**Data to process**
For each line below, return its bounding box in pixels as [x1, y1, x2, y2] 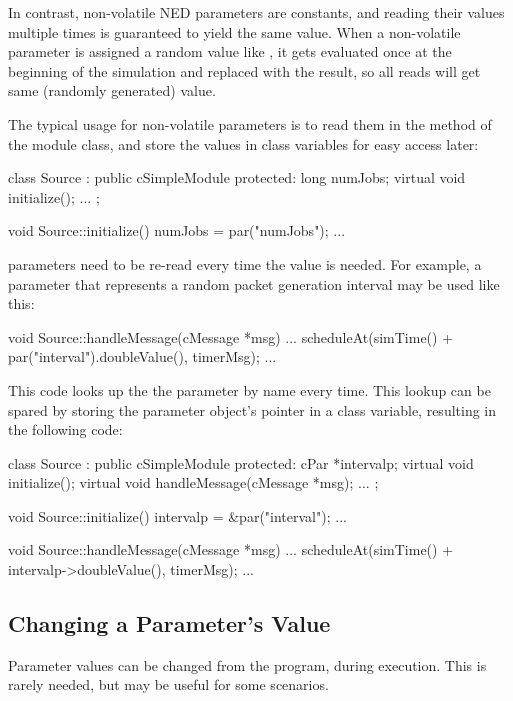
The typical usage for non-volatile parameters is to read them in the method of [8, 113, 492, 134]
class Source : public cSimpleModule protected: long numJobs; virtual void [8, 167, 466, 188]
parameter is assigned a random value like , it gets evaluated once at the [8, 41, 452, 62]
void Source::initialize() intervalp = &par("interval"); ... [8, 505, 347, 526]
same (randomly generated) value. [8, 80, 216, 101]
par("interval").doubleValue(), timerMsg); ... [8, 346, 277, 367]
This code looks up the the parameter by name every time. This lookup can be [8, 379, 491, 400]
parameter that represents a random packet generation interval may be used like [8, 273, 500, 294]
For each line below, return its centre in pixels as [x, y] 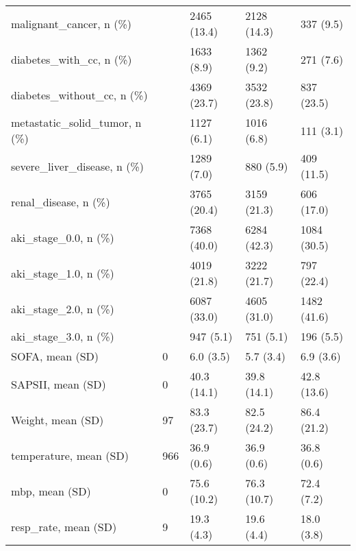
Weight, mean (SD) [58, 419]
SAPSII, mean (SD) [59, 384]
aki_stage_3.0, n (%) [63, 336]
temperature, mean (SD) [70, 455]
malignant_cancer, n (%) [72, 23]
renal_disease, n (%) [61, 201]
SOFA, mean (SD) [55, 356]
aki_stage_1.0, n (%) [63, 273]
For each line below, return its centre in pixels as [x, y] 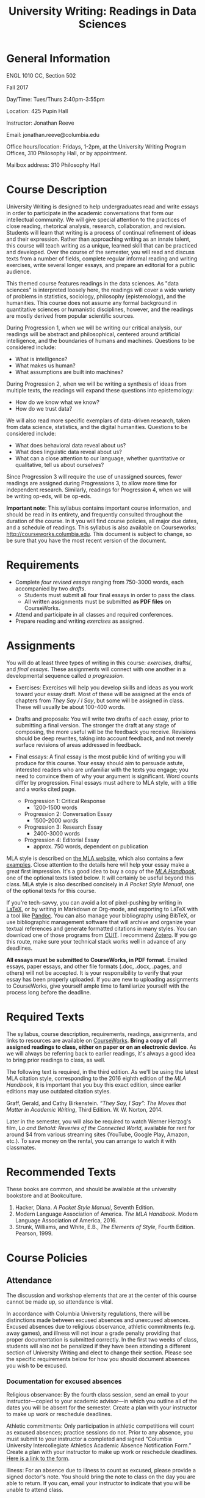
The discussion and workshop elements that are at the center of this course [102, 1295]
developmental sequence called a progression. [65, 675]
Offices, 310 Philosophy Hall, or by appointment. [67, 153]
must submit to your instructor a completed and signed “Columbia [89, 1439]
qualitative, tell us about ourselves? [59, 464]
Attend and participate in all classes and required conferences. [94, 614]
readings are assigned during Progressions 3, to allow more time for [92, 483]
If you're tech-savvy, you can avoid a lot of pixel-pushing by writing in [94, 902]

...

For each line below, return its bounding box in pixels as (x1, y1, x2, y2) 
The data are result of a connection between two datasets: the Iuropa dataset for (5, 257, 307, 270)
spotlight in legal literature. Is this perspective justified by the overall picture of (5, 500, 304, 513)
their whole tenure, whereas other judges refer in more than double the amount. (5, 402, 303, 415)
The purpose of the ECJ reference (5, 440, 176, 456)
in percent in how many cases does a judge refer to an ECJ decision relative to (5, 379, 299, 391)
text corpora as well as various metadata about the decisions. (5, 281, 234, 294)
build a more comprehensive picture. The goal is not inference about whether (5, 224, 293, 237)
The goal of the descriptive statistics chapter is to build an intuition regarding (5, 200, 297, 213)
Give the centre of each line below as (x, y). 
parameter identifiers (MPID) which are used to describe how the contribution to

**Prompt**
With the pictures removed, print only the lines starting at the line that has "y1, x2, y2]" and ending at the line that has "SAPSII, mean (SD) [59, 384]", both ends included, exactly as they stand above.

**Answer to this problem**
For each line below, return its bounding box in pixels as [x1, y1, x2, y2] 
The typical usage for non-volatile parameters is to read them in the method of [8, 113, 492, 134]
class Source : public cSimpleModule protected: long numJobs; virtual void [8, 167, 466, 188]
parameter is assigned a random value like , it gets evaluated once at the [8, 41, 452, 62]
void Source::initialize() intervalp = &par("interval"); ... [8, 505, 347, 526]
same (randomly generated) value. [8, 80, 216, 101]
par("interval").doubleValue(), timerMsg); ... [8, 346, 277, 367]
This code looks up the the parameter by name every time. This lookup can be [8, 379, 491, 400]
parameter that represents a random packet generation interval may be used like [8, 273, 500, 294]
For each line below, return its centre in pixels as [x, y] 
Weight, mean (SD) [58, 419]
SAPSII, mean (SD) [59, 384]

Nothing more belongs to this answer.